Action item
Your output should be the entries below, from the first line up to and including the line with "to slide and", reproduced exactly and with no other lines.

Available data: Begin

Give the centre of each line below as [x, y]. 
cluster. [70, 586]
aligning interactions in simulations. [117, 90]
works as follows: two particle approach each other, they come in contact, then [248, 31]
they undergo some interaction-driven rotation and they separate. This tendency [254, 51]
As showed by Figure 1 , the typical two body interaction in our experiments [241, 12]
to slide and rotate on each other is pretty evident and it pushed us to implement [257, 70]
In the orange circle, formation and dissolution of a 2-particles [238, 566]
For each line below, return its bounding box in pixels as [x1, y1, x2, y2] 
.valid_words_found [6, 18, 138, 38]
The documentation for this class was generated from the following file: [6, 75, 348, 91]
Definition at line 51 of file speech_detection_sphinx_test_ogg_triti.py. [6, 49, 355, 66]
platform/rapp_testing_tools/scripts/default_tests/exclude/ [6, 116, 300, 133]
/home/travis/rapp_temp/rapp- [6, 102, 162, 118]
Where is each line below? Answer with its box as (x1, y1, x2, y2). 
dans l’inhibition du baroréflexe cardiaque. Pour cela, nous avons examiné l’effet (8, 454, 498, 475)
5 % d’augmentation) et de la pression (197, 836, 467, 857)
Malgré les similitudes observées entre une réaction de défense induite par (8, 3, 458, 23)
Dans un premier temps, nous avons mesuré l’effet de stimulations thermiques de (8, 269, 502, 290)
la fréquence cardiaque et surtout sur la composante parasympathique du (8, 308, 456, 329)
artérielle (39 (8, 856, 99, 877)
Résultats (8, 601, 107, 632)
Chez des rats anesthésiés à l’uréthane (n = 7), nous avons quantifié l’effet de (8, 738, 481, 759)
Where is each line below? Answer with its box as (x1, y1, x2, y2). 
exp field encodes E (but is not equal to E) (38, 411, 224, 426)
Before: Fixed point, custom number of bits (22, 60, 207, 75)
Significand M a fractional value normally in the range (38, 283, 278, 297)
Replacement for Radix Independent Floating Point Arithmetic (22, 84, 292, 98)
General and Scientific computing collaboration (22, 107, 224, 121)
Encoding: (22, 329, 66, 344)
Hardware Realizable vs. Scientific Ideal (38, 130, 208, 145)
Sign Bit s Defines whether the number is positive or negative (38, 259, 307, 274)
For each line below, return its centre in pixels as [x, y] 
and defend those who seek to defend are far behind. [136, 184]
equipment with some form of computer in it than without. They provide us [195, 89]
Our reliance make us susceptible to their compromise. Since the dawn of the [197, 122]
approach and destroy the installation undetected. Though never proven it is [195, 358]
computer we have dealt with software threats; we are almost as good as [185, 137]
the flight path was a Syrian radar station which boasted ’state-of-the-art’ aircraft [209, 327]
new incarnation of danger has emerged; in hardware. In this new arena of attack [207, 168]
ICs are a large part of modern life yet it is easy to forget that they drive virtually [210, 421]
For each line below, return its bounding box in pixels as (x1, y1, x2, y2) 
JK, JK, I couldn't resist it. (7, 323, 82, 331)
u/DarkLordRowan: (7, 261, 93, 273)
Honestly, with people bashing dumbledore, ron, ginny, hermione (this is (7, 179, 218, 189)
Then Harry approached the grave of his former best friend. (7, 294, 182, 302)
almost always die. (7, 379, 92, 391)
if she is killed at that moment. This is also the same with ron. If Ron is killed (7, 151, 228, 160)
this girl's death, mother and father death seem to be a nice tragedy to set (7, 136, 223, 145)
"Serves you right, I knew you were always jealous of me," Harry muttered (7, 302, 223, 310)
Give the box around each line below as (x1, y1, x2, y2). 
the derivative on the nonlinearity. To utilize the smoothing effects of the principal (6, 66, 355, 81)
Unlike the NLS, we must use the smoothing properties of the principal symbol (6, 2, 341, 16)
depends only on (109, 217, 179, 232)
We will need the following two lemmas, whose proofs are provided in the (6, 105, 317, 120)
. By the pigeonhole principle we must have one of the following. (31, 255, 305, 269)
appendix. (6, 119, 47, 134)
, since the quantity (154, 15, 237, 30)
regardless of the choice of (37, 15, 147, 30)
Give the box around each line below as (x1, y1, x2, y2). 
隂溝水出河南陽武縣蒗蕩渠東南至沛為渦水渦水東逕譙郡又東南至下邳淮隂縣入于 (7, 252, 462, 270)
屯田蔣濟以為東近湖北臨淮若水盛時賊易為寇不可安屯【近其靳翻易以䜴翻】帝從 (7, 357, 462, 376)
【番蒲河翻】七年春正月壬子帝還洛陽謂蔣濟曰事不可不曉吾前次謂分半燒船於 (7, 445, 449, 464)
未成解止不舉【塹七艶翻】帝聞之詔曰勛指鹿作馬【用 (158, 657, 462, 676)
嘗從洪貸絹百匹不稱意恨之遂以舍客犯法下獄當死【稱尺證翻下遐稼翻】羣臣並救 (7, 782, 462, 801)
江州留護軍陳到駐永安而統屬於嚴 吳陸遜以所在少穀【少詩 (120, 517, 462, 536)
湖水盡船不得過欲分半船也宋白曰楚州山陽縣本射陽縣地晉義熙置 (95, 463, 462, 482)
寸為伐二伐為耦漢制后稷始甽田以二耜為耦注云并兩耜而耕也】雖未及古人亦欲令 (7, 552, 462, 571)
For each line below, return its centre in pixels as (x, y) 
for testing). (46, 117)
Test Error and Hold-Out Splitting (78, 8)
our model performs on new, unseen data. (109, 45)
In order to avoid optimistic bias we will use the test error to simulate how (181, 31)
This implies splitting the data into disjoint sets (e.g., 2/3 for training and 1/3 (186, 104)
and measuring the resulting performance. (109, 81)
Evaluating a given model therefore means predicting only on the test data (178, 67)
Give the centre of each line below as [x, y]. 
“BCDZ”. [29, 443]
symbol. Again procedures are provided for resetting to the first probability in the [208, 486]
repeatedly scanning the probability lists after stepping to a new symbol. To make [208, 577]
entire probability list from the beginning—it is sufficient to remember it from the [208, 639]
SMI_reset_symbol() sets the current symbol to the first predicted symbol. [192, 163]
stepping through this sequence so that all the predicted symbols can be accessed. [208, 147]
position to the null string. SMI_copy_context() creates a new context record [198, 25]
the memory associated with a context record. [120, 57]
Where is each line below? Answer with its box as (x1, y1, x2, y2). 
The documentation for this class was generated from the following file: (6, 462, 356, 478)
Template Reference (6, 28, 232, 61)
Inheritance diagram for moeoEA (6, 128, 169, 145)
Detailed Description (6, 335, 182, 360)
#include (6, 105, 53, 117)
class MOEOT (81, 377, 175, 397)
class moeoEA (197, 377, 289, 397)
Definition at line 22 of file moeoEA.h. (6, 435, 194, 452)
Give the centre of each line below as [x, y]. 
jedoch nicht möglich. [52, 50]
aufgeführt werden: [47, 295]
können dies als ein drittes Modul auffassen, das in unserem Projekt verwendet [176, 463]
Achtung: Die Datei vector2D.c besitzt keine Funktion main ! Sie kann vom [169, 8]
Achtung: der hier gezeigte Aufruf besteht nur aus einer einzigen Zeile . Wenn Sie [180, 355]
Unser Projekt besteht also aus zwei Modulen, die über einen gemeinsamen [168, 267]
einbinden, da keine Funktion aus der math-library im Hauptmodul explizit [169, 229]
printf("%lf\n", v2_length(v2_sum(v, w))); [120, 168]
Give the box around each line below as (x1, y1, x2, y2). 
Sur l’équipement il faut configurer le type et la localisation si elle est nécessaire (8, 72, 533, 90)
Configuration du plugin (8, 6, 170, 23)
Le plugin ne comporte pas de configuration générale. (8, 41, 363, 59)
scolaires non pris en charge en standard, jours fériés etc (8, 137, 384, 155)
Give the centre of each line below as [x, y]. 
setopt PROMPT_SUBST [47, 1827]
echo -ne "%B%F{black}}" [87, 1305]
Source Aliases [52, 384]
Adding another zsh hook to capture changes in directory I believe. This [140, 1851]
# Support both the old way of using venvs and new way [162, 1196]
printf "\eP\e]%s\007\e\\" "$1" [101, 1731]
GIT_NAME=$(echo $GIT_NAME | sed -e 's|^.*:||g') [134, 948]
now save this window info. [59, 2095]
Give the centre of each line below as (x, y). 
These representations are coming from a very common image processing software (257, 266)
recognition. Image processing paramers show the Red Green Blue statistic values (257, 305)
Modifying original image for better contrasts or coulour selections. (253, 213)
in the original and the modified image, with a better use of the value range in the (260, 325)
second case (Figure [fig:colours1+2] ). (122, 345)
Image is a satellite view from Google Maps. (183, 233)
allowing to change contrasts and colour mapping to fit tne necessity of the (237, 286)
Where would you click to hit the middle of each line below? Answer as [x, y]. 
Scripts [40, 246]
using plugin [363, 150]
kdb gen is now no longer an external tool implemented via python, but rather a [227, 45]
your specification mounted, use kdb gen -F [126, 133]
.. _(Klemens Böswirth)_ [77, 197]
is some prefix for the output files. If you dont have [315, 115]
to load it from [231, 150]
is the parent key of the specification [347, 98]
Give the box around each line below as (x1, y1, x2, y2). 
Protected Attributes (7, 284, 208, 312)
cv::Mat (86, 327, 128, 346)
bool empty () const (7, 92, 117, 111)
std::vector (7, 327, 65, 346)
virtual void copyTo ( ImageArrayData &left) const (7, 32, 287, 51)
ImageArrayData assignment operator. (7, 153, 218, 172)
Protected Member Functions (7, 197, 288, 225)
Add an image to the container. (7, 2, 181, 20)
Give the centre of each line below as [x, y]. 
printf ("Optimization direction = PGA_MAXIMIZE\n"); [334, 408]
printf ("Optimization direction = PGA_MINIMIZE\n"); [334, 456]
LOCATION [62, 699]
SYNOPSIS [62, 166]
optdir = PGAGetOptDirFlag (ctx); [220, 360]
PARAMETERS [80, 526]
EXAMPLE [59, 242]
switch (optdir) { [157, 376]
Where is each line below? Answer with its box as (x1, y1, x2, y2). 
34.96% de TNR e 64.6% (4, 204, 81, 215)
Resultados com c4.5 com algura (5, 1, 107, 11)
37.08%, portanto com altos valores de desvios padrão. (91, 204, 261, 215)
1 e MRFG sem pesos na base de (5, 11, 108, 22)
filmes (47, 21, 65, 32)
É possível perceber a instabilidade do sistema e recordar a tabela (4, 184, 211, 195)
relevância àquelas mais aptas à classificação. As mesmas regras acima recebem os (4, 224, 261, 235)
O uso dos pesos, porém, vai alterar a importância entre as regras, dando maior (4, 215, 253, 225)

Available data: End

Response to this task
Give the centre of each line below as [x, y]. 
cluster. [70, 586]
aligning interactions in simulations. [117, 90]
works as follows: two particle approach each other, they come in contact, then [248, 31]
they undergo some interaction-driven rotation and they separate. This tendency [254, 51]
As showed by Figure 1 , the typical two body interaction in our experiments [241, 12]
to slide and rotate on each other is pretty evident and it pushed us to implement [257, 70]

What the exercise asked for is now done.